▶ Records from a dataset
*** Block opens ***
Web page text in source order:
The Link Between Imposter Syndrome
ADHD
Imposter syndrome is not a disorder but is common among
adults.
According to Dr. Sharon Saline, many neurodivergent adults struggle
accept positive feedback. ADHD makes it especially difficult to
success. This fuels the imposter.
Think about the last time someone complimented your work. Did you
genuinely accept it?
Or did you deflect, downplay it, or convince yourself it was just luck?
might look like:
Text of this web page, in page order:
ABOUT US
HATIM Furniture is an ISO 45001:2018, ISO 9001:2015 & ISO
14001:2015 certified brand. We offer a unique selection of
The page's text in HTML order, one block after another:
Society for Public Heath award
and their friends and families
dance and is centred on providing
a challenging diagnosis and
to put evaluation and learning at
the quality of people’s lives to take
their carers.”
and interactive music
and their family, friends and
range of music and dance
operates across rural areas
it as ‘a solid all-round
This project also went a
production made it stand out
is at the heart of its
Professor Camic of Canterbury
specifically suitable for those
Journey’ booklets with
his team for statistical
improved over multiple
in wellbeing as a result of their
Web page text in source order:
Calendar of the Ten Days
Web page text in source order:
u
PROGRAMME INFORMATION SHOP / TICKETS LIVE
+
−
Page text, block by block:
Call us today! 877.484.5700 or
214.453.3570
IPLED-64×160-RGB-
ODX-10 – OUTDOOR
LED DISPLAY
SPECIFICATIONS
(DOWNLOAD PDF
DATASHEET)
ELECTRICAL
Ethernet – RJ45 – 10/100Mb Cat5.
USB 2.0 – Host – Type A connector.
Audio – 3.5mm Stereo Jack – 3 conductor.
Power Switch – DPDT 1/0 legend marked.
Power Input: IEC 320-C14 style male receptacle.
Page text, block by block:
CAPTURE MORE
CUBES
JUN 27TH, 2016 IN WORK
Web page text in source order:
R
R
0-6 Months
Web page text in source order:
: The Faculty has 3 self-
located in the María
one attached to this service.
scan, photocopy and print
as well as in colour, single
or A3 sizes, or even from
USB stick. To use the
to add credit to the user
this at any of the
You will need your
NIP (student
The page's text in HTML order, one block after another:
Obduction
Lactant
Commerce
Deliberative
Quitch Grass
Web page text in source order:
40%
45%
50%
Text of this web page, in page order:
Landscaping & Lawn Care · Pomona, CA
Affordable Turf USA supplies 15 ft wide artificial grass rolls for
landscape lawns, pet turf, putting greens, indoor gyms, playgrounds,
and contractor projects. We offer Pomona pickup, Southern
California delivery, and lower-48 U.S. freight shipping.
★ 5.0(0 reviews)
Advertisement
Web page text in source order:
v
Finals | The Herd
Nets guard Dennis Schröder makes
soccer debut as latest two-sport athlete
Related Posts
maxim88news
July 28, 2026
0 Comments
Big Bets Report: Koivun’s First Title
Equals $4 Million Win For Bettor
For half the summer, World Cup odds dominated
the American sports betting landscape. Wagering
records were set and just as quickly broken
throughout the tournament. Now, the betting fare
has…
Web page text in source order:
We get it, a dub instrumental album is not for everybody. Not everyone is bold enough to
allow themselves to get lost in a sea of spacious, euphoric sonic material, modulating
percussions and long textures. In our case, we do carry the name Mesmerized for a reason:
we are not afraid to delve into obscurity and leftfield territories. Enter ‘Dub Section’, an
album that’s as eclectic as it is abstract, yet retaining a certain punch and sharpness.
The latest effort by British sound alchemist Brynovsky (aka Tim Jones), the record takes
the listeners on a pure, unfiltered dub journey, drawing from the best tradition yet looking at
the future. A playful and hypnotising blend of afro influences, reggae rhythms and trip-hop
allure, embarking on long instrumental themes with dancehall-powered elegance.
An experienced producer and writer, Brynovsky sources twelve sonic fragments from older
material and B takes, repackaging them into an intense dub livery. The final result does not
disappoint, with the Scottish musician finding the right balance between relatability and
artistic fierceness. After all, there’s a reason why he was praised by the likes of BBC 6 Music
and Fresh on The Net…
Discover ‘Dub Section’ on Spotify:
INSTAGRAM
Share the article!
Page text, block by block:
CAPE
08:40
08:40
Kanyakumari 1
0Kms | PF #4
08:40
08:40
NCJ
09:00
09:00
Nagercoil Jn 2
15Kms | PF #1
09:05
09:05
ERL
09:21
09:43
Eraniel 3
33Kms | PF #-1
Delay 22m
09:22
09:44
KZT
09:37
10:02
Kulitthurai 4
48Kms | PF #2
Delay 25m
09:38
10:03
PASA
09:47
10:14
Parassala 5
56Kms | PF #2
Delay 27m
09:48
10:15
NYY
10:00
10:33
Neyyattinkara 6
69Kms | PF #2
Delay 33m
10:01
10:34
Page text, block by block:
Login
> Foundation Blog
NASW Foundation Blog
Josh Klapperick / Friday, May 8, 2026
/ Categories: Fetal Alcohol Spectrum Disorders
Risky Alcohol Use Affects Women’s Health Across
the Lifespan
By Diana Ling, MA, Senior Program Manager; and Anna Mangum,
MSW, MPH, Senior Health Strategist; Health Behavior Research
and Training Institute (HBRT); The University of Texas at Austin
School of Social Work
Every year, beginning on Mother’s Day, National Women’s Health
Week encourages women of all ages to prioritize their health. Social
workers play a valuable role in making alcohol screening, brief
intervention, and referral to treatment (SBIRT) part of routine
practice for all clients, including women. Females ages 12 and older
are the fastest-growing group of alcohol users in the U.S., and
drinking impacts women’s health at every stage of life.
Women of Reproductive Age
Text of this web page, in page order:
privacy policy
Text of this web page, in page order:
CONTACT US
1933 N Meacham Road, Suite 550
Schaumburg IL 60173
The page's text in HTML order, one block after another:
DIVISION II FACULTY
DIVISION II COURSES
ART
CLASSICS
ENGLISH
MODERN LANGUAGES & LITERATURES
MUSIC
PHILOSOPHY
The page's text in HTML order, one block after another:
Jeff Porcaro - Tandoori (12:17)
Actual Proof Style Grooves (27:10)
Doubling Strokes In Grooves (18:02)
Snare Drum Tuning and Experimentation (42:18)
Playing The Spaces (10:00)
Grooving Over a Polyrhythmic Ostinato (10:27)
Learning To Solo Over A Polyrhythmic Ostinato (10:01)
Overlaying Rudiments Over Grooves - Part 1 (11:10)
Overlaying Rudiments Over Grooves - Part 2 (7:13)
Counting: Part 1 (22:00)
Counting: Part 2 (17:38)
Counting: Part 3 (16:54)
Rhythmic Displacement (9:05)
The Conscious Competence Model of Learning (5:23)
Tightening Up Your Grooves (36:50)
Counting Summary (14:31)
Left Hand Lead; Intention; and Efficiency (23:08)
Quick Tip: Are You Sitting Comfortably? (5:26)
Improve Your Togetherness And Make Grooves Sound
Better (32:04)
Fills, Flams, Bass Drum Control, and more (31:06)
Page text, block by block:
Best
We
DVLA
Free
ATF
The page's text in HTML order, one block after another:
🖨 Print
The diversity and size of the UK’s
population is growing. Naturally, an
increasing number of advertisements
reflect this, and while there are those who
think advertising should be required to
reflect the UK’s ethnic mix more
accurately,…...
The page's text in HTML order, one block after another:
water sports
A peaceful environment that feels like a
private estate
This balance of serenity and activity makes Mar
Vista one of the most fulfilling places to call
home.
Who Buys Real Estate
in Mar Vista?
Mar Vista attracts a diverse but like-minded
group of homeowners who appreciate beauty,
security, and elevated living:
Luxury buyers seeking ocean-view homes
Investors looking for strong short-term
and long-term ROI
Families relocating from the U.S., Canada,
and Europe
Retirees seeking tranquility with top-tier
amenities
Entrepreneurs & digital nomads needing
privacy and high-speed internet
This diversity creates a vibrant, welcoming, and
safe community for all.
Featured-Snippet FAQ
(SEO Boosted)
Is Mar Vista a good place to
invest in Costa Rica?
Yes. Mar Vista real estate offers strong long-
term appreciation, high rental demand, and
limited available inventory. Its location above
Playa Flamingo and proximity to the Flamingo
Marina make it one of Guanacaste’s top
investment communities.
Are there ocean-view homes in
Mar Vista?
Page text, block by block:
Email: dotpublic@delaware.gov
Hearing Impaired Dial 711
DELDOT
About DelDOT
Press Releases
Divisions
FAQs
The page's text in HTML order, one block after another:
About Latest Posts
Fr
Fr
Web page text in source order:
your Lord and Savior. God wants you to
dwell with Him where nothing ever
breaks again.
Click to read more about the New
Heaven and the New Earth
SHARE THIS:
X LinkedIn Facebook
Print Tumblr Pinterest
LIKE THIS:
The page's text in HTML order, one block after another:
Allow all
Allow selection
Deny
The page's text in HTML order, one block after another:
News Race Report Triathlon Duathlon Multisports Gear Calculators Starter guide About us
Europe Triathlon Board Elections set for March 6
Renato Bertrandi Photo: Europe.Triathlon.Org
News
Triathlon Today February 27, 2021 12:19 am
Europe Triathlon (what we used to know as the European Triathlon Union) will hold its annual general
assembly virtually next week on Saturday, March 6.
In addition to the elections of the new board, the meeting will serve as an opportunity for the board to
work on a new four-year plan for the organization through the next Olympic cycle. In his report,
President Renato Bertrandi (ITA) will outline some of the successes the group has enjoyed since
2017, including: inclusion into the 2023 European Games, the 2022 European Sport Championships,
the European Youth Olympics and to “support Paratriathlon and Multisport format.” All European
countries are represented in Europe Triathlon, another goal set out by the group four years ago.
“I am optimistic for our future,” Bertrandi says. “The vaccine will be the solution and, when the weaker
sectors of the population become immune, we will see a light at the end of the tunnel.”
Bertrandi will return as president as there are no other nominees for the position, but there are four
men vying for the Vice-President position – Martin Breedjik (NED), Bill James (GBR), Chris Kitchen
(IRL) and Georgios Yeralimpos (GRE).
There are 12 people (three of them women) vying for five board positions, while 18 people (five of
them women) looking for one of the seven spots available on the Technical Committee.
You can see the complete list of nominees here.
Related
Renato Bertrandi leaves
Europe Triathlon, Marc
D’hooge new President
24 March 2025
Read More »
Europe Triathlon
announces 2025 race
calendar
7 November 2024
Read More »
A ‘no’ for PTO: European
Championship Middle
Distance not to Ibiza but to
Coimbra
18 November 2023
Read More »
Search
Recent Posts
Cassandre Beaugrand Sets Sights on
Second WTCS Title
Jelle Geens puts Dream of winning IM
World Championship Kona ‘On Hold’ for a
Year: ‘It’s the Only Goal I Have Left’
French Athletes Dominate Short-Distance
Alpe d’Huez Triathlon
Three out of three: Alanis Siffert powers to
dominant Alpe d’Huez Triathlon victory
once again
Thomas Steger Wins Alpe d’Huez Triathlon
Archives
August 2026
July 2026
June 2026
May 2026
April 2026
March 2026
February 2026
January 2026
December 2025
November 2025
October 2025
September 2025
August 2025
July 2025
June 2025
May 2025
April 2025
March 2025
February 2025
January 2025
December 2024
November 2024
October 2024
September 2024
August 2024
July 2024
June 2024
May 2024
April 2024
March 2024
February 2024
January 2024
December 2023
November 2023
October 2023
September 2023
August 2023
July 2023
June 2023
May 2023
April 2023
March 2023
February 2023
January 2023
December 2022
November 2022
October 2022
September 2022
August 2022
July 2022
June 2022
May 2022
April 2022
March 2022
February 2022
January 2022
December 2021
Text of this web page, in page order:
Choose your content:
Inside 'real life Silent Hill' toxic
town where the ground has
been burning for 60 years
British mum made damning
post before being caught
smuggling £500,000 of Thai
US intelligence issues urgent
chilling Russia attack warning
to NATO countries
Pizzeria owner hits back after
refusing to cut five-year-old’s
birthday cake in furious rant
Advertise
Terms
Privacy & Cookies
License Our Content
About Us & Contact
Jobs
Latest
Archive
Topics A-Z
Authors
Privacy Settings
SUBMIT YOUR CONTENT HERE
*** Block closes ***
▶ What the task asks
The lines of the records that contain the string "betting" should be located and copied.

▶ The answer
the American sports betting landscape. Wagering
throughout the tournament. Now, the betting fare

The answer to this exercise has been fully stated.